Age-related macular degeneration (AMD) is the leading cause of irreversible central blindness in elderly populations of industrialized nations.
One of the strongest susceptibility genes for AMD is complement factor H (CFH); however, its impact on AMD pathobiology remains unresolved. As reported in the recently published paper in Proceedings of the National Academy of Sciences (PNAS), a new model of AMD has been identified.

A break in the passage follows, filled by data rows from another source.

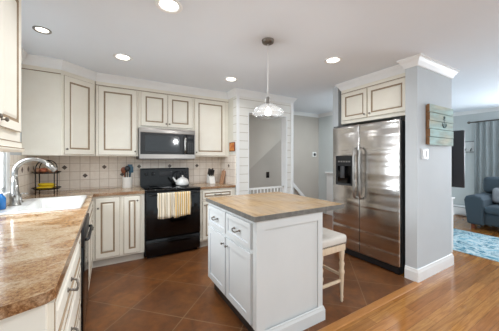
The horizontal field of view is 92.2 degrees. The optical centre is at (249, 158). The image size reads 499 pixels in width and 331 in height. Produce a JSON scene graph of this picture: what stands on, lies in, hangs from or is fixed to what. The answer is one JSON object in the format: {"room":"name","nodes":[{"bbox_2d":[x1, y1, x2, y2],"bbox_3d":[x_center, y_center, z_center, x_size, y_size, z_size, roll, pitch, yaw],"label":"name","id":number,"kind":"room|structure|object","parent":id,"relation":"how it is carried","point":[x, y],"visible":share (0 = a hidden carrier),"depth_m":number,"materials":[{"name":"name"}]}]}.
{"room":"kitchen","nodes":[
{"label":"kitchen","id":0,"kind":"room"},
{"bbox_2d":[2,64,27,192],"bbox_3d":[-1.894,0.110,1.535,0.120,2.440,3.770,0,0,-31],"label":"wall","id":1,"kind":"structure","parent":0,"point":[11,153],"depth_m":2.55,"materials":[{"name":"paint"}]},
{"bbox_2d":[0,152,9,196],"bbox_3d":[-1.945,-0.255,1.760,0.069,1.170,1.090,0,0,-31],"label":"window","id":2,"kind":"structure","parent":1,"relation":"in","point":[4,156],"depth_m":2.14,"materials":[{"name":"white glass"}]},
{"bbox_2d":[0,0,23,151],"bbox_3d":[-1.304,-0.532,1.031,0.379,0.985,0.841,0,0,-31],"label":"upper cabinet","id":3,"kind":"object","parent":1,"relation":"attached to","point":[10,10],"visible":1,"depth_m":1.26,"materials":[{"name":"beige paint"}]},
{"bbox_2d":[6,155,36,205],"bbox_3d":[-1.945,0.194,1.754,0.015,0.472,3.100,0,0,-31],"label":"backsplash","id":4,"kind":"structure","parent":1,"relation":"attached to","point":[26,179],"depth_m":2.61,"materials":[{"name":"tile"}]},
{"bbox_2d":[21,46,27,63],"bbox_3d":[-2.027,-1.061,1.939,0.062,0.098,1.460,0,0,-31],"label":"trim","id":5,"kind":"structure","parent":1,"relation":"attached to","point":[24,54],"depth_m":2.48,"materials":[{"name":"white wood"}]},
{"bbox_2d":[22,64,95,155],"bbox_3d":[-2.296,-0.532,2.974,0.646,0.985,0.620,0,0,-31],"label":"upper cabinet","id":6,"kind":"object","parent":1,"relation":"attached to","point":[59,106],"visible":0.99,"depth_m":2.70,"materials":[{"name":"beige paint"}]},
{"bbox_2d":[22,54,227,98],"bbox_3d":[-1.433,-1.061,3.367,2.581,0.098,0.294,0,0,-38],"label":"trim","id":7,"kind":"structure","parent":1,"relation":"attached to","point":[35,60],"depth_m":3.19,"materials":[{"name":"white wood"}]},
{"bbox_2d":[228,98,232,154],"bbox_3d":[-0.413,0.110,4.297,0.120,2.440,0.780,0,0,-31],"label":"wall","id":8,"kind":"structure","parent":0,"point":[230,104],"depth_m":4.02,"materials":[{"name":"white wood"}]},
{"bbox_2d":[220,155,235,185],"bbox_3d":[-0.385,0.180,4.117,0.015,0.500,0.620,0,0,-31],"label":"backsplash","id":9,"kind":"structure","parent":8,"relation":"attached to","point":[228,163],"depth_m":4.02,"materials":[{"name":"tile"}]},
{"bbox_2d":[229,142,234,151],"bbox_3d":[-0.287,-0.200,3.948,0.016,0.150,0.190,0,0,-31],"label":"wall picture","id":10,"kind":"object","parent":8,"relation":"attached to","point":[231,144],"visible":1,"depth_m":3.95,"materials":[{"name":"brown wood"}]},
{"bbox_2d":[21,0,498,113],"bbox_3d":[2.531,-1.160,2.018,8.290,0.100,8.100,0,0,-31],"label":"ceiling","id":11,"kind":"structure","parent":0,"point":[207,42],"depth_m":2.25,"materials":[{"name":"paint"}]},
{"bbox_2d":[32,26,51,33],"bbox_3d":[-1.781,-1.105,2.061,0.129,0.010,0.129,0,0,-31],"label":"recessed light","id":12,"kind":"object","parent":11,"relation":"in","point":[40,29],"visible":1,"depth_m":2.06,"materials":[{"name":"silver metal"}]},
{"bbox_2d":[113,53,132,60],"bbox_3d":[-1.377,-1.105,2.612,0.190,0.010,0.190,0,0,-31],"label":"recessed light","id":13,"kind":"object","parent":11,"relation":"in","point":[123,57],"visible":1,"depth_m":2.61,"materials":[{"name":"white"}]},
{"bbox_2d":[155,0,182,13],"bbox_3d":[-0.581,-1.105,1.730,0.190,0.010,0.190,0,0,-31],"label":"recessed light","id":14,"kind":"object","parent":11,"relation":"in","point":[167,6],"visible":1,"depth_m":1.74,"materials":[{"name":"white"}]},
{"bbox_2d":[224,77,237,81],"bbox_3d":[-0.257,-1.105,3.330,0.190,0.010,0.190,0,0,-31],"label":"recessed light","id":15,"kind":"object","parent":11,"relation":"in","point":[229,79],"visible":1,"depth_m":3.33,"materials":[{"name":"white"}]},
{"bbox_2d":[252,37,283,118],"bbox_3d":[0.172,-0.749,2.245,0.300,0.722,0.300,0,0,-31],"label":"pendant lamp","id":16,"kind":"object","parent":11,"relation":"hanging from","point":[267,41],"visible":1,"depth_m":2.22,"materials":[{"name":"white glass"}]},
{"bbox_2d":[264,97,271,106],"bbox_3d":[0.172,-0.533,2.245,0.068,0.094,0.067,0,0,-31],"label":"socket","id":17,"kind":"object","parent":16,"relation":"attached to","point":[267,100],"depth_m":2.22,"materials":[{"name":"silver metal"}]},
{"bbox_2d":[324,56,341,63],"bbox_3d":[0.936,-1.105,2.691,0.190,0.010,0.190,0,0,-31],"label":"recessed light","id":18,"kind":"object","parent":11,"relation":"in","point":[331,60],"visible":1,"depth_m":2.69,"materials":[{"name":"white"}]},
{"bbox_2d":[233,96,290,194],"bbox_3d":[0.264,0.110,4.174,1.160,2.440,0.120,0,0,-31],"label":"wall","id":19,"kind":"structure","parent":0,"point":[246,104],"depth_m":3.92,"materials":[{"name":"white wood"}]},
{"bbox_2d":[236,95,238,194],"bbox_3d":[-0.184,0.110,3.833,0.049,2.440,0.012,0,0,-31],"label":"trim","id":20,"kind":"structure","parent":19,"relation":"attached to","point":[237,96],"depth_m":3.82,"materials":[{"name":"white wood"}]},
{"bbox_2d":[227,88,296,103],"bbox_3d":[0.234,-1.061,4.225,1.284,0.098,0.362,0,0,-31],"label":"trim","id":21,"kind":"structure","parent":19,"relation":"attached to","point":[232,93],"depth_m":4.01,"materials":[{"name":"white wood"}]},
{"bbox_2d":[249,186,283,193],"bbox_3d":[0.288,0.910,4.189,0.758,0.840,0.024,0,0,-31],"label":"railing","id":22,"kind":"object","parent":19,"relation":"attached to","point":[274,187],"visible":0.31,"depth_m":4.20,"materials":[{"name":"white wood"}]},
{"bbox_2d":[248,112,286,193],"bbox_3d":[0.299,0.279,4.194,0.814,2.102,0.142,0,0,-31],"label":"trim","id":23,"kind":"structure","parent":19,"relation":"attached to","point":[283,118],"depth_m":4.35,"materials":[{"name":"white wood"}]},
{"bbox_2d":[291,103,293,193],"bbox_3d":[0.751,0.110,4.458,0.057,2.440,0.137,0,0,-31],"label":"trim","id":24,"kind":"structure","parent":19,"relation":"attached to","point":[292,104],"depth_m":4.40,"materials":[{"name":"white wood"}]},
{"bbox_2d":[294,111,332,117],"bbox_3d":[1.032,-1.071,4.593,2.650,0.078,1.740,0,0,-31],"label":"trim","id":25,"kind":"structure","parent":19,"relation":"attached to","point":[295,112],"depth_m":5.78,"materials":[{"name":"white wood"}]},
{"bbox_2d":[249,115,280,168],"bbox_3d":[0.158,-0.322,4.796,1.350,1.576,0.498,0,0,-31],"label":"ceiling","id":26,"kind":"structure","parent":0,"point":[265,132],"depth_m":4.55,"materials":[{"name":"paint"}]},
{"bbox_2d":[249,115,318,198],"bbox_3d":[0.607,0.110,5.422,2.780,2.440,0.120,0,0,-31],"label":"wall","id":27,"kind":"structure","parent":0,"point":[306,129],"depth_m":5.70,"materials":[{"name":"grey paint"}]},
{"bbox_2d":[294,183,304,195],"bbox_3d":[1.117,0.710,5.630,0.750,0.820,0.039,0,0,-31],"label":"trim","id":28,"kind":"structure","parent":27,"relation":"attached to","point":[296,188],"depth_m":5.63,"materials":[{"name":"white wood"}]},
{"bbox_2d":[85,213,498,330],"bbox_3d":[2.861,1.380,2.097,8.940,0.100,7.900,0,0,-31],"label":"floor","id":29,"kind":"structure","parent":0,"point":[174,291],"depth_m":2.32,"materials":[{"name":"tile"}]},
{"bbox_2d":[0,232,80,330],"bbox_3d":[-1.124,0.891,1.029,0.662,0.877,0.945,0,0,-31],"label":"base cabinet","id":30,"kind":"object","parent":29,"relation":"on","point":[63,313],"visible":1,"depth_m":0.92,"materials":[{"name":"beige paint"}]},
{"bbox_2d":[0,186,144,319],"bbox_3d":[-1.419,0.434,2.050,1.196,0.037,3.104,0,0,-31],"label":"countertop","id":31,"kind":"structure","parent":30,"relation":"on","point":[37,248],"depth_m":1.12,"materials":[{"name":"stone"}]},
{"bbox_2d":[8,157,57,205],"bbox_3d":[-1.919,0.194,2.134,0.340,0.417,0.118,0,0,-31],"label":"kitchen faucet","id":32,"kind":"object","parent":31,"relation":"on","point":[14,195],"visible":1,"depth_m":2.08,"materials":[{"name":"silver metal"}]},
{"bbox_2d":[0,195,86,214],"bbox_3d":[-1.861,0.501,2.217,0.556,0.199,0.796,0,0,-31],"label":"sink","id":33,"kind":"object","parent":31,"relation":"in","point":[30,205],"visible":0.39,"depth_m":2.36,"materials":[{"name":"ceramic"}]},
{"bbox_2d":[0,190,5,209],"bbox_3d":[-1.986,0.325,1.917,0.060,0.155,0.059,0,0,-31],"label":"soap bottle","id":34,"kind":"object","parent":33,"relation":"on","point":[2,197],"visible":1,"depth_m":1.91,"materials":[{"name":"blue plastic"}]},
{"bbox_2d":[31,160,60,194],"bbox_3d":[-2.434,0.213,2.882,0.280,0.406,0.240,0,0,-31],"label":"wire basket stand","id":35,"kind":"object","parent":31,"relation":"on","point":[35,188],"visible":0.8,"depth_m":2.84,"materials":[{"name":"brown metal"}]},
{"bbox_2d":[37,186,53,189],"bbox_3d":[-2.403,0.340,2.823,0.163,0.038,0.040,0,0,-31],"label":"banana","id":36,"kind":"object","parent":35,"relation":"in","point":[41,186],"visible":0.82,"depth_m":2.81,"materials":[{"name":"yellow food"}]},
{"bbox_2d":[31,171,60,173],"bbox_3d":[-2.434,0.162,2.882,0.280,0.026,0.220,0,0,-31],"label":"basket","id":37,"kind":"object","parent":35,"relation":"on","point":[35,172],"depth_m":2.80,"materials":[{"name":"brown metal"}]},
{"bbox_2d":[31,186,60,189],"bbox_3d":[-2.434,0.352,2.882,0.280,0.026,0.240,0,0,-31],"label":"basket","id":38,"kind":"object","parent":35,"relation":"on","point":[35,188],"depth_m":2.83,"materials":[{"name":"brown metal"}]},
{"bbox_2d":[40,183,55,185],"bbox_3d":[-2.393,0.305,2.856,0.163,0.038,0.040,0,0,-31],"label":"banana","id":39,"kind":"object","parent":35,"relation":"in","point":[42,184],"visible":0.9,"depth_m":2.84,"materials":[{"name":"yellow food"}]},
{"bbox_2d":[122,177,131,187],"bbox_3d":[-1.773,0.339,3.482,0.136,0.155,0.136,0,0,-31],"label":"utensil crock","id":40,"kind":"object","parent":31,"relation":"on","point":[126,181],"visible":0.94,"depth_m":3.43,"materials":[{"name":"white ceramic"}]},
{"bbox_2d":[128,166,132,176],"bbox_3d":[-1.727,0.252,3.495,0.067,0.286,0.014,0,0,-31],"label":"spatula","id":41,"kind":"object","parent":40,"relation":"in","point":[130,171],"visible":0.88,"depth_m":3.49,"materials":[{"name":"plastic"}]},
{"bbox_2d":[80,213,92,330],"bbox_3d":[-1.496,0.892,1.667,0.671,0.875,0.513,0,0,-31],"label":"dishwasher","id":42,"kind":"object","parent":29,"relation":"on","point":[86,232],"visible":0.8,"depth_m":1.68,"materials":[{"name":"black metal"}]},
{"bbox_2d":[88,200,93,284],"bbox_3d":[-1.879,0.891,2.297,0.653,0.877,0.954,0,0,-31],"label":"base cabinet","id":43,"kind":"object","parent":29,"relation":"on","point":[90,211],"visible":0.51,"depth_m":2.47,"materials":[{"name":"beige paint"}]},
{"bbox_2d":[92,194,143,267],"bbox_3d":[-1.783,0.891,3.262,0.588,0.877,0.645,0,0,-31],"label":"base cabinet","id":44,"kind":"object","parent":29,"relation":"on","point":[118,220],"visible":0.99,"depth_m":3.01,"materials":[{"name":"beige paint"}]},
{"bbox_2d":[140,168,200,257],"bbox_3d":[-1.186,0.738,3.575,0.754,1.185,0.709,0,0,-31],"label":"electric range","id":45,"kind":"object","parent":29,"relation":"on","point":[171,235],"visible":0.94,"depth_m":3.37,"materials":[{"name":"black metal"}]},
{"bbox_2d":[157,192,173,218],"bbox_3d":[-1.117,0.623,3.207,0.218,0.342,0.053,0,0,-31],"label":"dish towel","id":46,"kind":"object","parent":45,"relation":"hanging from","point":[165,201],"visible":1,"depth_m":3.20,"materials":[{"name":"beige fabric"}]},
{"bbox_2d":[140,184,200,191],"bbox_3d":[-1.179,0.423,3.563,0.754,0.022,0.556,0,0,-31],"label":"cooktop","id":47,"kind":"object","parent":45,"relation":"in","point":[147,187],"depth_m":3.47,"materials":[{"name":"black glass"}]},
{"bbox_2d":[173,171,188,185],"bbox_3d":[-1.063,0.299,3.773,0.199,0.222,0.232,0,0,16],"label":"tea kettle","id":48,"kind":"object","parent":45,"relation":"on","point":[181,181],"visible":1,"depth_m":3.72,"materials":[{"name":"white ceramic"}]},
{"bbox_2d":[174,191,190,217],"bbox_3d":[-0.928,0.626,3.321,0.236,0.347,0.050,0,0,-31],"label":"dish towel","id":49,"kind":"object","parent":45,"relation":"hanging from","point":[182,200],"visible":1,"depth_m":3.31,"materials":[{"name":"beige fabric"}]},
{"bbox_2d":[200,187,234,246],"bbox_3d":[-0.625,0.891,3.941,0.580,0.877,0.654,0,0,-31],"label":"base cabinet","id":50,"kind":"object","parent":29,"relation":"on","point":[205,193],"visible":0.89,"depth_m":3.60,"materials":[{"name":"beige paint"}]},
{"bbox_2d":[189,182,234,189],"bbox_3d":[-0.632,0.434,3.954,0.581,0.037,0.627,0,0,-31],"label":"countertop","id":51,"kind":"structure","parent":50,"relation":"on","point":[216,185],"depth_m":3.77,"materials":[{"name":"stone"}]},
{"bbox_2d":[207,174,214,183],"bbox_3d":[-0.661,0.342,4.117,0.100,0.148,0.139,0,0,-36],"label":"knife block","id":52,"kind":"object","parent":51,"relation":"on","point":[210,179],"visible":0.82,"depth_m":4.08,"materials":[{"name":"white ceramic"}]},
{"bbox_2d":[219,169,225,182],"bbox_3d":[-0.468,0.299,4.183,0.068,0.236,0.140,0,0,-31],"label":"cutting board","id":53,"kind":"object","parent":51,"relation":"on","point":[223,171],"visible":1,"depth_m":4.17,"materials":[{"name":"brown wood"}]},
{"bbox_2d":[208,203,324,330],"bbox_3d":[0.080,0.882,2.208,0.717,0.896,0.939,0,0,-31],"label":"kitchen island","id":54,"kind":"object","parent":29,"relation":"on","point":[269,273],"visible":0.98,"depth_m":1.85,"materials":[{"name":"paint"}]},
{"bbox_2d":[206,191,343,221],"bbox_3d":[0.194,0.414,2.281,0.930,0.038,0.946,0,0,-31],"label":"island countertop","id":55,"kind":"structure","parent":54,"relation":"on","point":[257,207],"depth_m":2.08,"materials":[{"name":"wood"}]},
{"bbox_2d":[323,228,346,301],"bbox_3d":[0.660,1.016,2.300,0.366,0.629,0.394,0,0,-31],"label":"bar stool","id":56,"kind":"object","parent":29,"relation":"on","point":[333,241],"visible":0.34,"depth_m":2.20,"materials":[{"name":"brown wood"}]},
{"bbox_2d":[323,228,345,247],"bbox_3d":[0.660,0.741,2.300,0.354,0.080,0.384,0,0,-31],"label":"cushion","id":57,"kind":"object","parent":56,"relation":"on","point":[331,239],"depth_m":2.17,"materials":[{"name":"fabric"}]},
{"bbox_2d":[333,118,404,274],"bbox_3d":[1.772,0.429,3.304,0.877,1.801,0.937,0,0,-31],"label":"refrigerator","id":58,"kind":"object","parent":29,"relation":"on","point":[368,158],"visible":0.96,"depth_m":3.01,"materials":[{"name":"silver metal"}]},
{"bbox_2d":[317,281,421,330],"bbox_3d":[0.241,1.328,1.651,3.675,0.004,0.073,0,0,-31],"label":"trim","id":59,"kind":"structure","parent":29,"relation":"on","point":[338,324],"depth_m":2.13,"materials":[{"name":"brown wood"}]},
{"bbox_2d":[452,197,454,251],"bbox_3d":[2.381,0.938,3.892,0.460,0.785,1.370,0,0,-31],"label":"media console","id":60,"kind":"object","parent":29,"relation":"on","point":[452,197],"visible":0.16,"depth_m":3.40,"materials":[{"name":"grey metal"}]},
{"bbox_2d":[453,204,465,214],"bbox_3d":[5.112,1.210,5.401,0.062,0.240,1.900,0,0,-31],"label":"baseboard heater","id":61,"kind":"object","parent":29,"relation":"on","point":[457,209],"visible":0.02,"depth_m":5.64,"materials":[{"name":"white metal"}]},
{"bbox_2d":[453,228,498,261],"bbox_3d":[3.990,1.324,3.077,1.320,0.012,3.800,0,0,-31],"label":"area rug","id":62,"kind":"object","parent":29,"relation":"on","point":[476,244],"visible":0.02,"depth_m":3.70,"materials":[{"name":"blue carpet"}]},
{"bbox_2d":[464,176,498,228],"bbox_3d":[5.111,0.845,3.960,0.890,0.970,2.200,0,0,-31],"label":"sofa","id":63,"kind":"object","parent":29,"relation":"on","point":[480,208],"visible":0.96,"depth_m":4.54,"materials":[{"name":"fabric"}]},
{"bbox_2d":[485,204,498,214],"bbox_3d":[4.789,0.940,4.240,0.620,0.136,0.800,0,0,-31],"label":"seat cushion","id":64,"kind":"object","parent":63,"relation":"on","point":[490,209],"depth_m":4.37,"materials":[{"name":"fabric"}]},
{"bbox_2d":[492,188,498,202],"bbox_3d":[4.892,0.708,4.493,0.183,0.298,0.500,0,0,-31],"label":"throw pillow","id":65,"kind":"object","parent":63,"relation":"on","point":[495,193],"visible":1,"depth_m":4.62,"materials":[{"name":"fabric"}]},
{"bbox_2d":[319,115,332,213],"bbox_3d":[2.250,0.110,5.255,0.120,2.440,1.840,0,0,-31],"label":"wall","id":66,"kind":"structure","parent":0,"point":[325,123],"depth_m":5.82,"materials":[{"name":"grey paint"}]},
{"bbox_2d":[325,172,332,215],"bbox_3d":[2.215,0.820,5.153,0.045,1.020,1.500,0,0,-31],"label":"trim","id":67,"kind":"structure","parent":66,"relation":"attached to","point":[329,174],"depth_m":5.67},
{"bbox_2d":[333,87,350,127],"bbox_3d":[1.982,0.110,4.086,1.530,2.440,0.100,0,0,-31],"label":"wall","id":68,"kind":"structure","parent":0,"point":[336,92],"depth_m":3.68,"materials":[{"name":"paint"}]},
{"bbox_2d":[405,66,451,268],"bbox_3d":[2.155,0.110,2.869,0.860,2.440,0.120,0,0,-31],"label":"wall","id":69,"kind":"structure","parent":0,"point":[428,182],"depth_m":2.70,"materials":[{"name":"paint"}]},
{"bbox_2d":[335,53,459,90],"bbox_3d":[1.914,-1.061,3.278,0.984,0.098,1.195,0,0,-31],"label":"trim","id":70,"kind":"structure","parent":69,"relation":"attached to","point":[421,60],"depth_m":2.88,"materials":[{"name":"white wood"}]},
{"bbox_2d":[421,149,427,158],"bbox_3d":[1.952,-0.055,2.672,0.160,0.120,0.012,0,0,-31],"label":"light switch","id":71,"kind":"object","parent":69,"relation":"attached to","point":[424,152],"visible":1,"depth_m":2.66,"materials":[{"name":"white plastic"}]},
{"bbox_2d":[405,253,453,281],"bbox_3d":[2.160,1.262,2.861,0.896,0.135,0.138,0,0,-31],"label":"baseboard","id":72,"kind":"structure","parent":69,"relation":"attached to","point":[417,275],"depth_m":2.70,"materials":[{"name":"white wood"}]},
{"bbox_2d":[426,104,453,145],"bbox_3d":[2.242,-0.386,2.818,0.619,0.452,0.054,0,0,-31],"label":"sign","id":73,"kind":"object","parent":69,"relation":"attached to","point":[439,119],"visible":1,"depth_m":2.77,"materials":[{"name":"teal wood"}]},
{"bbox_2d":[452,111,498,205],"bbox_3d":[6.048,0.110,4.037,0.120,2.440,8.000,0,0,-31],"label":"wall","id":74,"kind":"structure","parent":0,"point":[459,122],"depth_m":5.56,"materials":[{"name":"grey paint"}]},
{"bbox_2d":[452,130,464,187],"bbox_3d":[2.542,0.077,3.836,0.260,0.934,1.400,0,0,-31],"label":"television","id":75,"kind":"object","parent":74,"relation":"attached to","point":[458,148],"visible":0.21,"depth_m":3.27,"materials":[{"name":"black plastic"}]},
{"bbox_2d":[465,141,473,152],"bbox_3d":[5.070,-0.280,5.492,0.083,0.260,0.360,0,0,-31],"label":"wall picture","id":76,"kind":"object","parent":74,"relation":"attached to","point":[469,145],"visible":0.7,"depth_m":5.53,"materials":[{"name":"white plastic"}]},
{"bbox_2d":[453,107,498,115],"bbox_3d":[6.003,-1.071,3.952,0.043,0.078,7.900,0,0,-31],"label":"trim","id":77,"kind":"structure","parent":74,"relation":"attached to","point":[493,108],"depth_m":5.42,"materials":[{"name":"white wood"}]},
{"bbox_2d":[467,119,498,123],"bbox_3d":[5.990,-0.830,3.887,0.129,0.060,3.800,0,0,-31],"label":"curtain rod","id":78,"kind":"object","parent":74,"relation":"attached to","point":[468,122],"visible":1,"depth_m":5.29,"materials":[{"name":"grey metal"}]},
{"bbox_2d":[474,121,498,193],"bbox_3d":[5.263,0.249,5.053,0.074,2.122,0.795,0,0,-31],"label":"curtain","id":79,"kind":"object","parent":78,"relation":"hanging from","point":[486,134],"visible":0.69,"depth_m":5.25,"materials":[{"name":"fabric"}]},
{"bbox_3d":[-1.668,0.110,3.788,2.560,2.440,0.120,0,0,-31],"label":"wall","id":80,"kind":"structure","parent":0,"visible":0},
{"bbox_2d":[96,81,137,155],"bbox_3d":[-1.857,-0.532,3.375,0.507,0.985,0.395,0,0,-31],"label":"upper cabinet","id":81,"kind":"object","parent":80,"relation":"attached to","point":[116,104],"visible":1,"depth_m":3.22,"materials":[{"name":"beige paint"}]},
{"bbox_2d":[37,156,219,190],"bbox_3d":[-1.635,0.180,3.731,2.536,0.500,0.013,0,0,-31],"label":"backsplash","id":82,"kind":"structure","parent":80,"relation":"attached to","point":[77,172],"depth_m":3.47,"materials":[{"name":"tile"}]},
{"bbox_2d":[138,87,193,129],"bbox_3d":[-1.298,-0.733,3.705,0.792,0.585,0.395,0,0,-31],"label":"upper cabinet","id":83,"kind":"object","parent":80,"relation":"attached to","point":[161,109],"visible":0.99,"depth_m":3.54,"materials":[{"name":"beige paint"}]},
{"bbox_2d":[136,127,194,159],"bbox_3d":[-1.273,-0.215,3.663,0.786,0.445,0.474,0,0,-31],"label":"microwave","id":84,"kind":"object","parent":83,"relation":"attached to","point":[153,143],"visible":1,"depth_m":3.48,"materials":[{"name":"metal"}]},
{"bbox_2d":[193,95,228,156],"bbox_3d":[-0.696,-0.532,4.061,0.606,0.985,0.395,0,0,-31],"label":"upper cabinet","id":85,"kind":"object","parent":80,"relation":"attached to","point":[210,114],"visible":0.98,"depth_m":3.90,"materials":[{"name":"beige paint"}]},
{"bbox_3d":[2.200,0.110,3.561,0.080,2.440,1.026,0,0,-31],"label":"wall","id":86,"kind":"structure","parent":0,"visible":0},
{"bbox_2d":[341,73,404,125],"bbox_3d":[1.877,-0.770,3.327,0.710,0.510,0.951,0,0,-31],"label":"upper cabinet","id":87,"kind":"object","parent":86,"relation":"attached to","point":[383,99],"visible":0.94,"depth_m":3.13,"materials":[{"name":"beige paint"}]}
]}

Here, the effect of the principal AMD-risk–associated CFH variant (Y402H) on the development and progression of age-dependent AMD-like pathologies was determined in vivo. Transgenic mice expressing the full-length normal human CFH Y402 (CFH-Y/0) or the AMD-risk associated CFH H402 (CFH-H/H) variant on a Cfh knock-out background were aged to 90 weeks and switched from normal diet to a high fat, cholesterol-enriched (Western) diet for 8 weeks. The resulting phenotype was compared with age-matched controls maintained on a normal diet.
Remarkably, an AMD-like phenotype consisting of vision loss, increased retinal pigmented epithelium (RPE) stress, and increased sub-RPE deposits was detected only in aged CFH-H/H mice following the Western diet. These changes were not observed in aged CFH-Y/0 mice or in younger (36- to 40-week-old) CFH mice of both genotypes fed either diet. Biochemical analyses of aged CFH mice after the Western diet revealed genotype-dependent changes in plasma and eyecup lipoproteins, but not complement activation, which correlated with the AMD-like symptoms in old CFH-H/H mice. Specifically, apolipoproteins B48 and A1 are elevated in the RPE/choroid of the aged CFH-H/H mice compared with age-matched control CFH-Y/0 fed a Western diet. Hence, we demonstrate a functional consequence of the Y402H polymorphism in vivo, which promotes AMD-like symptoms and affects lipoprotein levels in aged mice.
“These findings help explain why complement based therapies have failed to improve AMD and support targeting lipoproteins as a viable therapeutic strategy for treating AMD,” said Catherine Bowes Rickman, PhD professor of ophthalmology and corresponding author.